Sete em cada dez pacientes com fibromialgia no país jamais haviam ouvido falar da doença até o momento do diagnóstico. O desconhecimento acerca da enfermidade é também a principal razão para o diagnóstico tardio no país, o qual demora em média 4,7 anos para ser obtido e, mesmo assim, após o doente passar por pelo menos sete médicos.
Essa é a conclusão a que chegou a pesquisa Fibromialgia: Além da Dor, feita pela indústria farmacêutica Pfizer com 904 médicos em pacientes no Brasil, México e Venezuela. Os dados são ainda mais preocupantes se considerarmos que a doença não tem cura, é caracterizada por uma dor crônica que torna proibitivo o mais simples carinho, incapacita a maioria dos pacientes para o trabalho e acomete 2,5% da população brasileira – cerca de 4,74 milhões de pessoas, das quais entre 80% e 90% são mulheres.
É uma doença de diagnóstico difícil, que acontece apenas na clínica, na conversa com o médico, a consulta deve ser demorada. Não há exames que a comprovem. Por isso, há certo preconceito entre os próprios médicos, explicou o reumatologista Eduardo Paiva, professor da Universidade Federal do Paraná, ao apresentar o estudo, na última semana, em São Paulo.
Paiva informa que, na fibromialgia, a sensação dolorosa é amplificada pelo cérebro e pela medula espinhal. O paciente não é frágil, é sensível. E, quando chega ao consultório falando que é muito forte e resistente à dor, é quase certo que o diagnóstico será de fibromialgia porque ele já está lidando com esse desconforto há mais tempo, comenta.
Há quem acredite que tem de conviver com a dor. Isso é errado, a pessoa tem de aprender a lidar com ela, tratar os sintomas. Caso o paciente tenha uma dor que não passa durante três meses, deve procurar o médico, diz.
O reumatologista conta que, apesar de haver uma predisposição genética, há fatores de risco que levam ao surgimento da doença, como abusos sexuais e físicos na infância. Mas o pior deles, diz Paiva, é o sedentarismo.
Tratamento- Exercícios são fundamentais
Segundo o médico reumatologista, Eduardo Paiva, a fibromialgia não tem causa conhecida nem cura. E, como não há uma inflamação a ser tratada, os anti-inflamatórios comuns não são eficazes.

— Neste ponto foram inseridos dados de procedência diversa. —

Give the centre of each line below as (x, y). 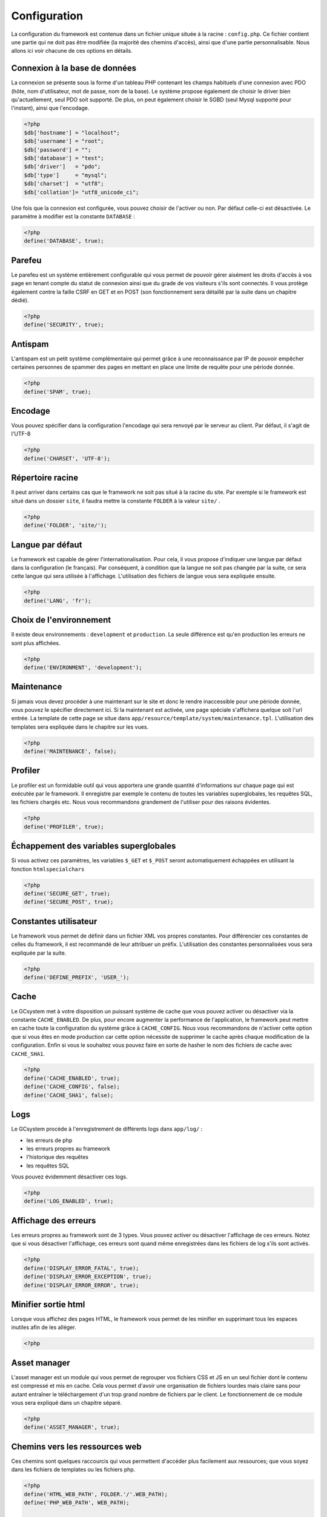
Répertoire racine (45, 478)
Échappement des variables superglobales (94, 846)
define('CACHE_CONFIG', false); (72, 1087)
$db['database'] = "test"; (64, 158)
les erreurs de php (49, 1140)
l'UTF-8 (21, 434)
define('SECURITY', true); (64, 325)
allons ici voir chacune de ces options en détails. (72, 51)

O tratamento, nesse caso, é feito com medicamentos de ação neuropática, como a pregabalina, associados a uma atividade aeróbica acompanhada.

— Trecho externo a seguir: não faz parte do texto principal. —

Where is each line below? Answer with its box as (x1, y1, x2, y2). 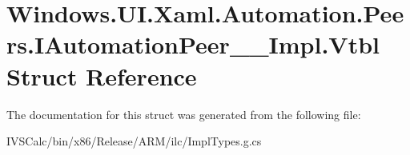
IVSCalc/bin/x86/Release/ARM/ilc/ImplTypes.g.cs (6, 133, 262, 149)
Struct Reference (6, 59, 197, 92)
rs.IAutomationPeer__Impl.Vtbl (6, 28, 380, 61)
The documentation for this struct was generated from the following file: (6, 105, 361, 122)
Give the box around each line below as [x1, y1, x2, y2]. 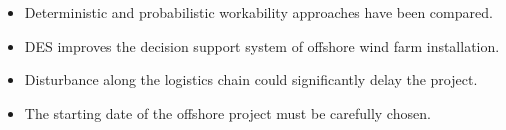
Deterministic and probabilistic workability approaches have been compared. [24, 2, 493, 22]
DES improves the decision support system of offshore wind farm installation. [24, 35, 500, 56]
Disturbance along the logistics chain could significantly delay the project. [24, 69, 478, 90]
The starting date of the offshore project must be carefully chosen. [24, 102, 431, 123]
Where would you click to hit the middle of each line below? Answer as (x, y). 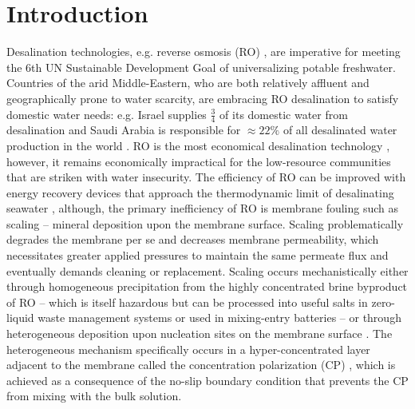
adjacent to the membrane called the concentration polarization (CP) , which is (201, 365)
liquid (20, 318)
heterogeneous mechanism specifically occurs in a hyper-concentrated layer (188, 349)
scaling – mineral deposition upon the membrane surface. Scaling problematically (205, 223)
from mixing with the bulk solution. (94, 396)
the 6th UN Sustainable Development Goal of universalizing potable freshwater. (201, 67)
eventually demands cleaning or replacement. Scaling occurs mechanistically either (207, 270)
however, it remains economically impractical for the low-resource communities (199, 161)

Não há cura e nenhuma medicação vai tirar 100% da dor. Mas o remédio vai permitir ao paciente retomar uma rotina de exercícios físicos, o que é fundamental, explica o professor, lembrando que muitas pessoas acometidas pela doença têm como reação natural o medo de fazer qualquer tipo de ginástica.
Essa retomada das atividades deve ser gradativa, mas constante, com alguma atividade que mexa com todo o corpo e séries de alongamentos musculares. Isso sempre traz um impacto positivo, diz Paiva, para quem essa também é a melhor prevenção.